NCT number NCT03388697
Other study ID # 17-0228
Secondary ID
Status Completed
Phase
First received
Last updated
Start date December 15, 2017
Est. completion date July 15, 2019

Study information

Verified date February 2019
Source The University of Texas Medical Branch, Galveston
Contact n/a
Is FDA regulated No
Health authority
Study type Observational

Clinical Trial Summary

This will be a validation study of Quantose IR and Quantose IGT to predict insulin resistance and identify patients with prediabetes. This is a pilot study of 100 subjects. Based on the results of this initial trial, investigators plan to perform a larger trial at UTMB.

Quantose IR is a fasting blood test for insulin resistance and prediabetes, and is clinically validated in non-pregnant individuals. The Quantose IR Score is based on three novel nonglycemic biomarkers, as well as insulin, and provides a comprehensive measure of insulin resistance. These analytes include:

- α-HB (α-hydroxybutyrate): positively correlated with insulin resistance and indicative of early β-cell dysfunction.

- L-GPC (linoleoyl-glycerophosphocholine): negatively correlated with insulin resistance and impaired glucose tolerance.

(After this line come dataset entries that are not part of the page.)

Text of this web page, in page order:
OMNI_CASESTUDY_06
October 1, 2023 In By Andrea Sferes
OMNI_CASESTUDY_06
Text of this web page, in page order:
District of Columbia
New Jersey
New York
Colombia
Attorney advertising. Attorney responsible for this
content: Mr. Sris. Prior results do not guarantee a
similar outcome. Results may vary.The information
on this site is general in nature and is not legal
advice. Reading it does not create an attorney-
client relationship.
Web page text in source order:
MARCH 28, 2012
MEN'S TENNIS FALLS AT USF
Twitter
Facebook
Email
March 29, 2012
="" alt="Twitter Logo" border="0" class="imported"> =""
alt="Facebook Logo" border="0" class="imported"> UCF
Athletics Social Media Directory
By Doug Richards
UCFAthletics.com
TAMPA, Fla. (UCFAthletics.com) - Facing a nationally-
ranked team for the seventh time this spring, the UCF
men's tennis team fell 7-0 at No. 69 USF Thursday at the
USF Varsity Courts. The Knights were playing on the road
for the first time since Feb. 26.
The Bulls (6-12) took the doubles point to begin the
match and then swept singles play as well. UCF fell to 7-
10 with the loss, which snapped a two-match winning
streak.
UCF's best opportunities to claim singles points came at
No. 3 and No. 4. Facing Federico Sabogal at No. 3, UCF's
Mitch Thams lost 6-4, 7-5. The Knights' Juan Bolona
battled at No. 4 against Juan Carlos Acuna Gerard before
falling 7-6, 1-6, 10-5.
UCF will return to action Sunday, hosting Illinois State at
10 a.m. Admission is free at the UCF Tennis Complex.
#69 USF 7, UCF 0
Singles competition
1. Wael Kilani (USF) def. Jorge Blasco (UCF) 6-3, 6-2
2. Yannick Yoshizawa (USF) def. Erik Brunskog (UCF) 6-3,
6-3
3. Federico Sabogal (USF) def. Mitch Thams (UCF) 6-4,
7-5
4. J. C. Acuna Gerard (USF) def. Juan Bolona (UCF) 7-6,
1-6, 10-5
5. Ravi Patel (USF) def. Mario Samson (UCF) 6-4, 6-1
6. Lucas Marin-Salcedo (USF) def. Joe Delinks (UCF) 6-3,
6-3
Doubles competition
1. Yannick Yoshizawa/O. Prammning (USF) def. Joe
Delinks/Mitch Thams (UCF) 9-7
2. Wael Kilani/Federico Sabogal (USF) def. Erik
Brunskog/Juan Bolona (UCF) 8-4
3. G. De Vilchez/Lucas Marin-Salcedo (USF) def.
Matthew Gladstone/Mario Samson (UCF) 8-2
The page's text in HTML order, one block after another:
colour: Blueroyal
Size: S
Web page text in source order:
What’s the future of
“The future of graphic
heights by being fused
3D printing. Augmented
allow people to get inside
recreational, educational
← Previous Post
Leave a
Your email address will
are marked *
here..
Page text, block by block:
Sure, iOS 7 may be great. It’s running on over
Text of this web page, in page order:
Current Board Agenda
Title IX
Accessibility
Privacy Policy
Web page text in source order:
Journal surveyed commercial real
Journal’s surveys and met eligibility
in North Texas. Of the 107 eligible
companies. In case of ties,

- Oleic Acid: positively correlated with increasing lipolysis and insulin resistance.

- Insulin: increased insulin is characteristic of insulin resistance and is an independent risk factor for type 2 diabetes and cardiovascular disease.

Quantose IGT is designed to estimate the risk of being IGT. It is calculated from a multiple logistic regression model based on the fasting plasma levels of:

- Glucose.

- α−HB.

- β−HB.

- 4-methyl-2-oxopentanoic acid.

- LGPC.

- Oleic acid.

- Serine.

- Vitamin B5. Participants in the study will be consenting to data collection and two visits for lab draw. The investigators will then evaluate the performance of the Quantose IR and Quantose IGT in the study population.


Description:

This is a prospective cohort non-interventional study. Subjects will be identified during the time of a prenatal visit at one of the UTMB clinics. All necessary institutional and regulatory approval will be obtained prior to enrolling any candidates for this study.

Potential subjects that are not patients of the investigator or patients of the study team members, they will not be contacted by study staff unless they have been informed of the study by their medical provider and express an interest in receiving more information on the study or wish to enroll in the study. Under the direction of the PI, trained research staff will be available in the UTMB prenatal care clinics to screen and consent subjects according to study protocol. The Perinatal Research Division (PRD) has staff based in the UTMB Maternal Health (OB) clinics. These research staff members will screen the charts and electronic medical records of prenatal patients receiving care in the OB clinics. In order to contact potential study participants, the HIPAA waiver is submitted.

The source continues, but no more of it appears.